■ EXERCISE PROMPT: Please take the records that follow and repeat exactly the lines starting with the line with "Summer Camps" and going on through the line with "Course Delivery".

- Opening Delimiter -

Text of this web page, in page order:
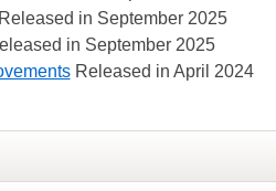
in September 2025
in September 2025
Released in April 2024
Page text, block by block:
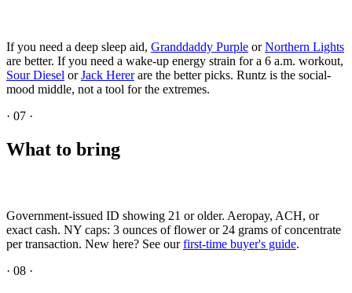
If you need a deep sleep aid, Granddaddy Purple orNorthern Lights
are better. If you need a wake-up energy strain for a 6 a.m. workout,
Sour Diesel orJack Hererare the better picks. Runtz is the social-
mood middle, not a tool for the extremes.
· 07 ·
What to bring
Government-issued ID showing 21 or older. Aeropay, ACH, or
exact cash. NY caps: 3 ounces of flower or 24 grams of concentrate
per transaction. New here? See ourfirst-time buyer's guide.
· 08 ·
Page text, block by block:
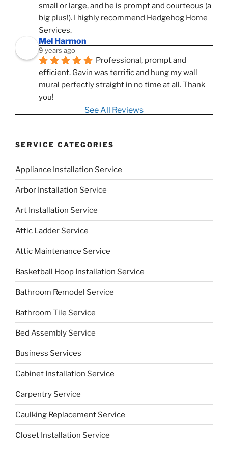
small or large, and he is prompt and courteous (a
big plus!). I highly recommend Hedgehog Home
Services.
Mel Harmon
9 years ago
Professional, prompt and
efficient. Gavin was terrific and hung my wall
mural perfectly straight in no time at all. Thank
you!
See All Reviews
SERVICE CATEGORIES
Appliance Installation Service
Arbor Installation Service
Art Installation Service
Attic Ladder Service
Attic Maintenance Service
Basketball Hoop Installation Service
Bathroom Remodel Service
Bathroom Tile Service
Bed Assembly Service
Business Services
Cabinet Installation Service
Carpentry Service
Caulking Replacement Service
Closet Installation Service
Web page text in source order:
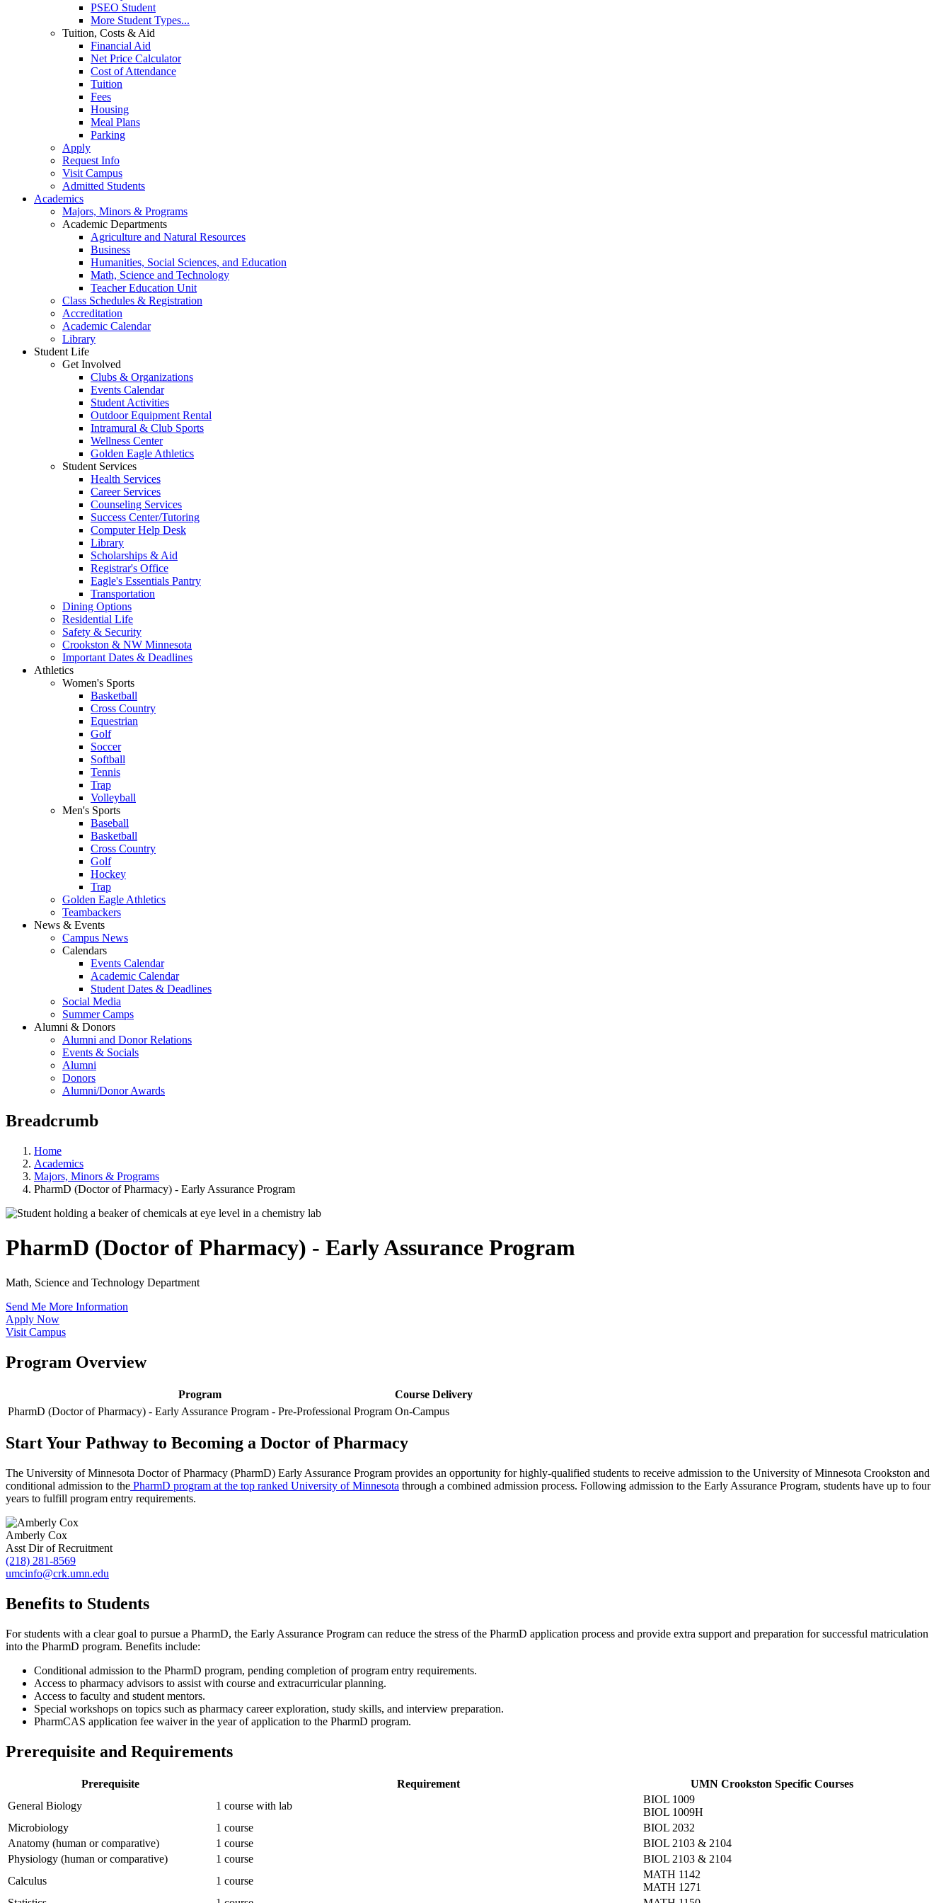
PSEO Student
More Student Types...
Tuition, Costs & Aid
Financial Aid
Net Price Calculator
Cost of Attendance
Tuition
Fees
Housing
Meal Plans
Parking
Apply
Request Info
Visit Campus
Admitted Students
Academics
Majors, Minors & Programs
Academic Departments
Agriculture and Natural Resources
Business
Humanities, Social Sciences, and Education
Math, Science and Technology
Teacher Education Unit
Class Schedules & Registration
Accreditation
Academic Calendar
Library
Student Life
Get Involved
Clubs & Organizations
Events Calendar
Student Activities
Outdoor Equipment Rental
Intramural & Club Sports
Wellness Center
Golden Eagle Athletics
Student Services
Health Services
Career Services
Counseling Services
Success Center/Tutoring
Computer Help Desk
Library
Scholarships & Aid
Registrar's Office
Eagle's Essentials Pantry
Transportation
Dining Options
Residential Life
Safety & Security
Crookston & NW Minnesota
Important Dates & Deadlines
Athletics
Women's Sports
Basketball
Cross Country
Equestrian
Golf
Soccer
Softball
Tennis
Trap
Volleyball
Men's Sports
Baseball
Basketball
Cross Country
Golf
Hockey
Trap
Golden Eagle Athletics
Teambackers
News & Events
Campus News
Calendars
Events Calendar
Academic Calendar
Student Dates & Deadlines
Social Media
Summer Camps
Alumni & Donors
Alumni and Donor Relations
Events & Socials
Alumni
Donors
Alumni/Donor Awards
Breadcrumb
Home
Academics
Majors, Minors & Programs
PharmD (Doctor of Pharmacy) - Early Assurance Program
PharmD (Doctor of Pharmacy) - Early Assurance Program
Math, Science and Technology Department
Send Me More Information
Apply Now
Visit Campus
Program Overview
Program
Course Delivery
PharmD (Doctor of Pharmacy) - Early Assurance Program - Pre-Professional Program On-Campus
Start Your Pathway to Becoming a Doctor of Pharmacy
The University of Minnesota Doctor of Pharmacy (PharmD) Early Assurance Program provides an opportunity for highly-qualified students to receive admission to the University of Minnesota Crookston and
conditional admission to the PharmD program at the top ranked University of Minnesota through a combined admission process. Following admission to the Early Assurance Program, students have up to four
years to fulfill program entry requirements.
Amberly Cox
Asst Dir of Recruitment
(218) 281-8569
umcinfo@crk.umn.edu
Benefits to Students
For students with a clear goal to pursue a PharmD, the Early Assurance Program can reduce the stress of the PharmD application process and provide extra support and preparation for successful matriculation
into the PharmD program. Benefits include:
Conditional admission to the PharmD program, pending completion of program entry requirements.
Access to pharmacy advisors to assist with course and extracurricular planning.
Access to faculty and student mentors.
Special workshops on topics such as pharmacy career exploration, study skills, and interview preparation.
PharmCAS application fee waiver in the year of application to the PharmD program.
Prerequisite and Requirements
Prerequisite Requirement
UMN Crookston Specific Courses
General Biology
1 course with lab
BIOL 1009
BIOL 1009H
Microbiology
1 course
BIOL 2032
Anatomy (human or comparative)
1 course
BIOL 2103 & 2104
Physiology (human or comparative)
1 course
BIOL 2103 & 2104
Calculus
1 course
MATH 1142
MATH 1271
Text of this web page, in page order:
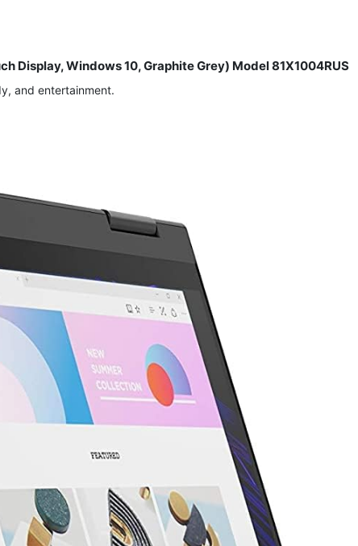
Display, Windows 10, Graphite Grey) Model 81X1004RUS
and entertainment.
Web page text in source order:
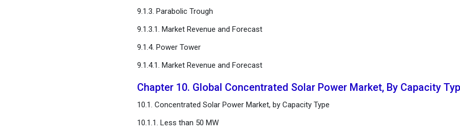
9.1.3. Parabolic Trough
9.1.3.1. Market Revenue and Forecast
9.1.4. Power Tower
9.1.4.1. Market Revenue and Forecast
Chapter 10. Global Concentrated Solar Power Market, By Capacity
10.1. Concentrated Solar Power Market, by Capacity Type
10.1.1. Less than 50 MW
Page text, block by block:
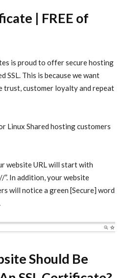
| FREE of
is proud to offer secure hosting
SSL. This is because we want
trust, customer loyalty and repeat
Linux Shared hosting customers
website URL will start with
In addition, your website
will notice a green [Secure] word
Should Be
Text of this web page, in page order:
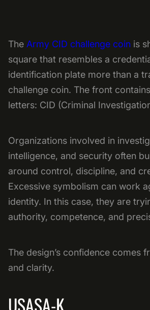
The Army CID challenge coin is
square that resembles a
identification plate more than a
challenge coin. The front
letters: CID (Criminal
Organizations involved in
intelligence, and security often
around control, discipline, and
Excessive symbolism can work
identity. In this case, they are
authority, competence, and
The design’s confidence comes
and clarity.
USASA-K
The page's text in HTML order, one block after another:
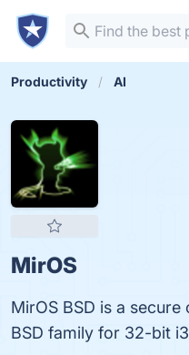
Productivity AI
MirOS
MirOS BSD is a
BSD family for 32-bit
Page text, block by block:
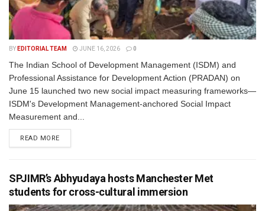
BY EDITORIAL TEAM JUNE 16, 2026 0
The Indian School of Development Management (ISDM) and
Professional Assistance for Development Action (PRADAN) on
June 15 launched two new social impact measuring frameworks—
ISDM's Development Management-anchored Social Impact
Measurement and...
READ MORE
SPJIMR’s Abhyudaya hosts Manchester Met
students for cross-cultural immersion
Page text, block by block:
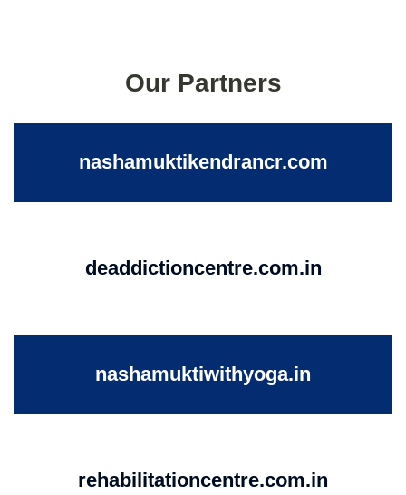
Our Partners
nashamuktikendrancr.com
deaddictioncentre.com.in
nashamuktiwithyoga.in
rehabilitationcentre.com.in
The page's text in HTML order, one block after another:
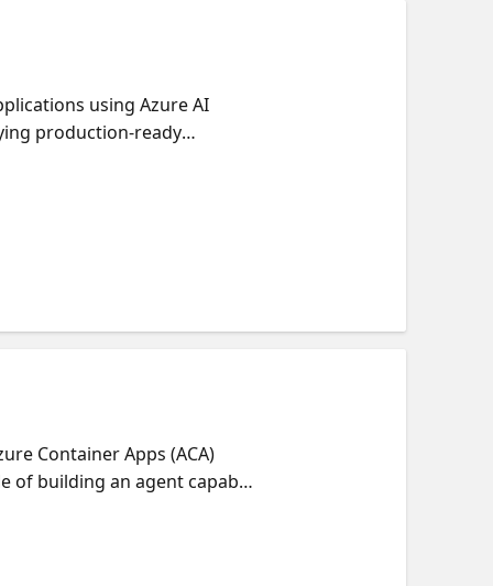
using Azure AI
production-ready
ensure responsible and
techniques, this session
Container Apps (ACA)
of building an agent capable
solutions.
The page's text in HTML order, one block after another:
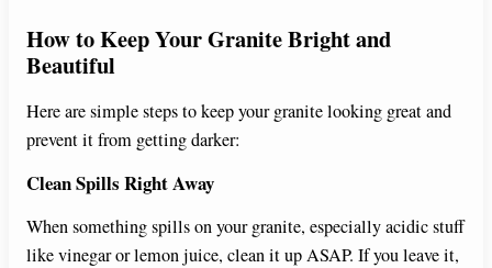
How to Keep Your Granite Bright and
Beautiful
Here are simple steps to keep your granite looking great and
prevent it from getting darker:
Clean Spills Right Away
When something spills on your granite, especially acidic stuff
like vinegar or lemon juice, clean it up ASAP. If you leave it,
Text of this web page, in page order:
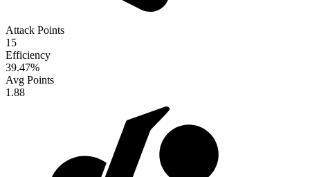
Attack Points
15
Efficiency
39.47%
Avg Points
1.88
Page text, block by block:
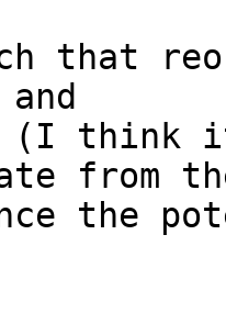
that
and
(I
from
the
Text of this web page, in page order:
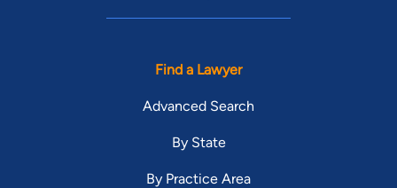
Find a Lawyer
Advanced Search
By State
By Practice Area
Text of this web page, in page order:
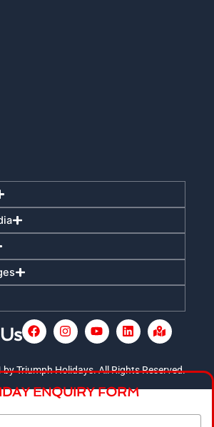
F
a
e
o
k
I
n
t
g
a
Y
o
t
b
L
i
k
d
n
M
a
-
a
k
Triumph Holidays. All Rights Reserved.
ENQUIRY FORM
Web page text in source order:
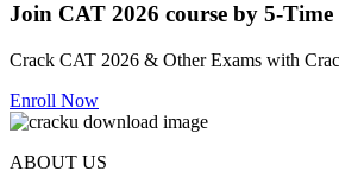
Join CAT 2026 course by 5-
Crack CAT 2026 & Other Exams with
Enroll Now
ABOUT US
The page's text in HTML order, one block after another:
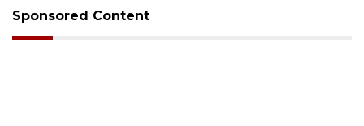
Sponsored Content
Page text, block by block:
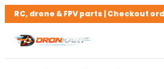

- Closing Delimiter -

■ ANSWER TO THIS PROBLEM:
Summer Camps
Alumni & Donors
Alumni and Donor Relations
Events & Socials
Alumni
Donors
Alumni/Donor Awards
Breadcrumb
Home
Academics
Majors, Minors & Programs
PharmD (Doctor of Pharmacy) - Early Assurance Program
PharmD (Doctor of Pharmacy) - Early Assurance Program
Math, Science and Technology Department
Send Me More Information
Apply Now
Visit Campus
Program Overview
Program
Course Delivery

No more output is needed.